Шрифт:
Интервал:
Закладка:
Вот как теперь помню, утром мне привели в первый раз твоего брата, чтоб снять с меня портрет. Я сидела на бархате, в позолоченных комнатах, разодетая впух, все брильянты надела на себя. Увидав меня, он ужасно сконфузился, голос у него дрожал. Брильянты или лицо мое поразили его, — не знаю; но я в первый раз покраснела при мысли, что он может подумать обо мне и моем богатстве. Вдруг как будто все брильянты раскалились и жгли мне шею и руки; я выбежала из комнаты, сняла с себя все эти вещи, сняла бархатное платье, надела белый утренний капот, сорвала белую розу, стоявшую на окне, и приколола в волосы. Мне сделалось легко. Сама не знаю отчего, я долго гляделась в зеркало, как будто по предчувствию, что уж недолго мне быть такой. Когда я опять вошла в комнату, то твой брат, как дурак, глядел на меня. Не знаю отчего, но он мне понравился; я в первый раз не чувствовала ни злобы, ни желания кокетничать перед мужчиной. Я много болтала; мне было весело его конфузить, смотря ему прямо в глаза. Я, признаться, почти не видала таких мужчин. Мы простились до другого дня. Мне было и весело, и в то же время слезы душили меня. В этот-то вечер мне пришли сказать, что одна из моих знакомых, таких же как и я, просит меня прислать хоть сколько-нибудь денег, что она лежит в больнице. Будь это в другой раз, я не была бы так сострадательна, но тут я расплакалась и поскакала к ней. Я посидела у ней и, возвратившись домой, вскоре почувствовала какой-то жар и головную боль; и чем бы мне лечь, я поехала гулять. В ночь у меня так усилился жар, что я лишилась памяти. Я долго лежала, ничего не помня и не видя, и в первый раз, когда я открыла свои опухшие еще глаза, — кровь остановилась у меня в жилах. Я лежала в большой комнате, окруженная все кроватями. Я не верила своим глазам: мне казалось, что я лежу в гробу; я стала кричать, плакать, метаться, точно сумасшедшая; верно, в припадках я царапала лицо, и потому мне завязали руки; но было уже поздно!..

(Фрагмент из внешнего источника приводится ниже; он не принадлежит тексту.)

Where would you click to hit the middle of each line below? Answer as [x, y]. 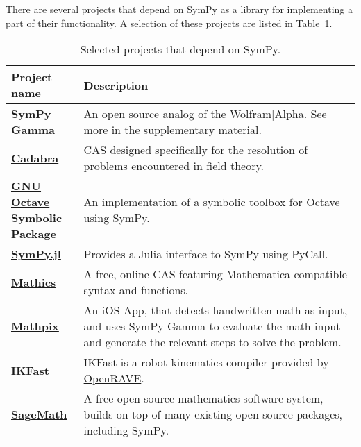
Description [116, 85]
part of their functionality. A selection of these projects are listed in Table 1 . [169, 23]
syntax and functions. [136, 290]
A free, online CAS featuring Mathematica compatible [215, 274]
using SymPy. [117, 218]
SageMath [39, 414]
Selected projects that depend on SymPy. [180, 49]
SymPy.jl [36, 254]
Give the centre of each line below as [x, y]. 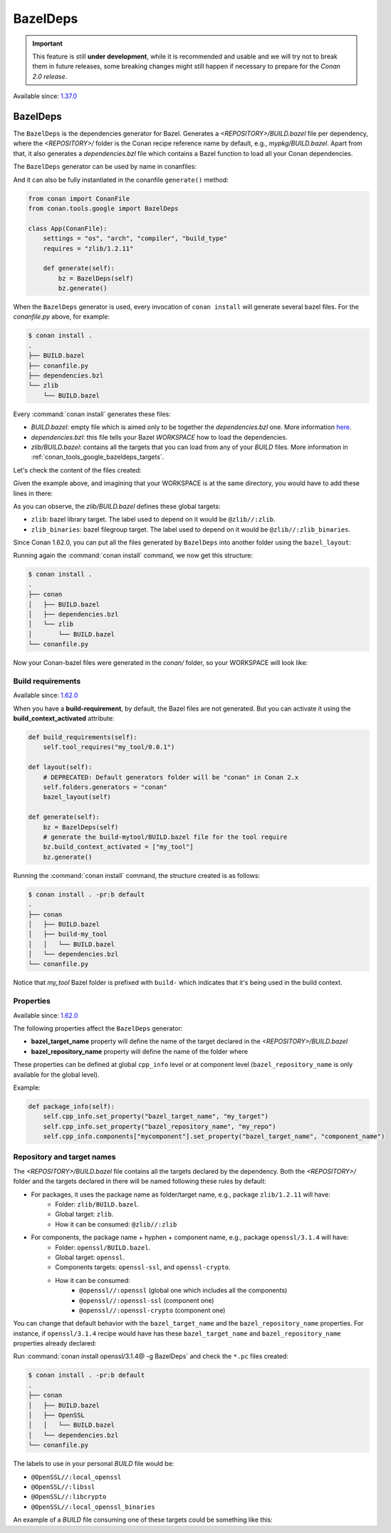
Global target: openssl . [90, 1257]
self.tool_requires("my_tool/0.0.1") [109, 747]
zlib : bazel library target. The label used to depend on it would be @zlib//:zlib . [153, 520]
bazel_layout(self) [77, 797]
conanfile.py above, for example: [62, 316]
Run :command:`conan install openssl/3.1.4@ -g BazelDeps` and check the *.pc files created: [151, 1356]
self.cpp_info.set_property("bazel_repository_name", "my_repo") [160, 1126]
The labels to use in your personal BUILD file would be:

Когда я оправилась, я узнала все: от страху, что у меня оспа, меня безжалостно все бросили, и ни одна душа не навестила меня в больнице. Твой брат сначала забегал ко мне на квартиру узнавать обо мне, но люди мои грубо обошлись с ним, и он не являлся больше. Ну, как бы ты думала, кто приходил навещать меня в больницу? Старик-нищий. Он сидел недалеко от моего дома, и я часто ему подавала милостыню. Он мне рассказал, как сначала доктора приезжали ко мне, потом перестали; люди целый день сидели у ворот, шатались по трактирам, таскали мое добро. Потом меня свезли в больницу, из которой я вышла… безобразной… и нищей: все, что было у меня, взяли за долги. Старик-нищий приютил меня у себя; мне смешно было глядеть на него: тот, которому я бросала, что мне было не нужно, теперь кормит и призревает меня. Я не решалась просить милостыню, а начать прежнюю жизнь я не могла. К тому ж я только и думала, что о твоем брате. Я живо его помнила, хоть видела только один раз, я отыскала, где он жил, я подсматривала за ним, я знала, куда и зачем он идет. Я долго не решалась показаться ему на глаза; наконец узнала; что он задумал писать картину и что ему нужна натурщица. Я решилась итти к нему. Ну, как я тебе расскажу все то, что я перечувствовала, когда я вошла к нему? Верно, мое безобразное лицо было страшно, что он усадил меня и дал мне воды».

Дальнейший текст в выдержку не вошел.